Limitations & Future Work

  • On the deflickering task, the FVD is inferior to DVP (100.7 vs 14.53). However, DVP requires flicker-free reference videos while the proposed method does not. Under a fair comparison, the advantage of the proposed method is clear, yet a performance gap still exists.
  • The training data was rigorously filtered (down from 16,000 videos to 3,200), meaning generalization when deployed to highly diverse scenarios remains unverified.
  • The video input is limited to 24 frames (1 second). Processing longer videos requires sliding windows or segmentation, which may introduce inconsistencies between segments.
  • The model only focuses on the facial region and requires prior face detection and cropping. While cropping the training data simplifies the pipeline, videos with low face-to-background ratios still require additional pre-processing.
  • vs CodeFormer: CodeFormer is a representative image-level VQGAN codebook method.
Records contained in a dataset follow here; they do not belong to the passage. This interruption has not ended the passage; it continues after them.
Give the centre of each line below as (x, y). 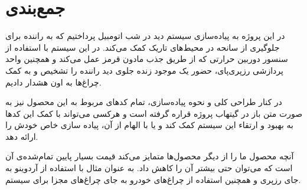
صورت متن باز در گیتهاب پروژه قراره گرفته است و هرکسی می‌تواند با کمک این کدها (154, 113)
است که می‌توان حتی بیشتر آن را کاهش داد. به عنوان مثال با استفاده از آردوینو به (149, 168)
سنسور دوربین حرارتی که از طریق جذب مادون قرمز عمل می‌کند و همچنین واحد (147, 59)
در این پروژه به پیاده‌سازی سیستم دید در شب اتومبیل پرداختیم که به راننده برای (145, 36)
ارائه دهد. (22, 136)
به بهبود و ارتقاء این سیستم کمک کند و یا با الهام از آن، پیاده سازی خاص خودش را (149, 125)
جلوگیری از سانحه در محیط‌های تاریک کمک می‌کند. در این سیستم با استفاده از (143, 47)
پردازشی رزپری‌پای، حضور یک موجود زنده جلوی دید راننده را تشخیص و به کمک (144, 70)

This work extends it to the video domain and introduces a temporal codebook, comprehensively outperforming it on video restoration.
  • vs PGTFormer: PGTFormer is a recent SOTA for BFVR, but its temporal receptive field is restricted to two frames. This work utilizes 3D convolutions and a motion residual codebook to capture a much larger temporal receptive field.
  • vs KEEP: KEEP leverages restored frames to guide subsequent frames based on Kalman filtering, but requires RealESRGAN pre-processing, making the pipeline overly complex. The proposed end-to-end framework is much simpler and more efficient.

Rating

  • Novelty: ⭐⭐⭐⭐ The overall design of the 3D-VQGAN paired with the dual spatial-temporal codebook is highly innovative, and the marginal prior regularization is a simple yet effective improvement.
  • Experimental Thoroughness: ⭐⭐⭐⭐⭐ BFVR + two deflickering tasks + detailed ablation studies, with comprehensive evaluations across quality, consistency, and efficiency.
  • Writing Quality: ⭐⭐⭐⭐ Clear motivation, complete framework description, and abundant figures and tables.
  • Value: ⭐⭐⭐⭐ Simultaneous breakthroughs in both efficiency and effectiveness, with clear industrial application value.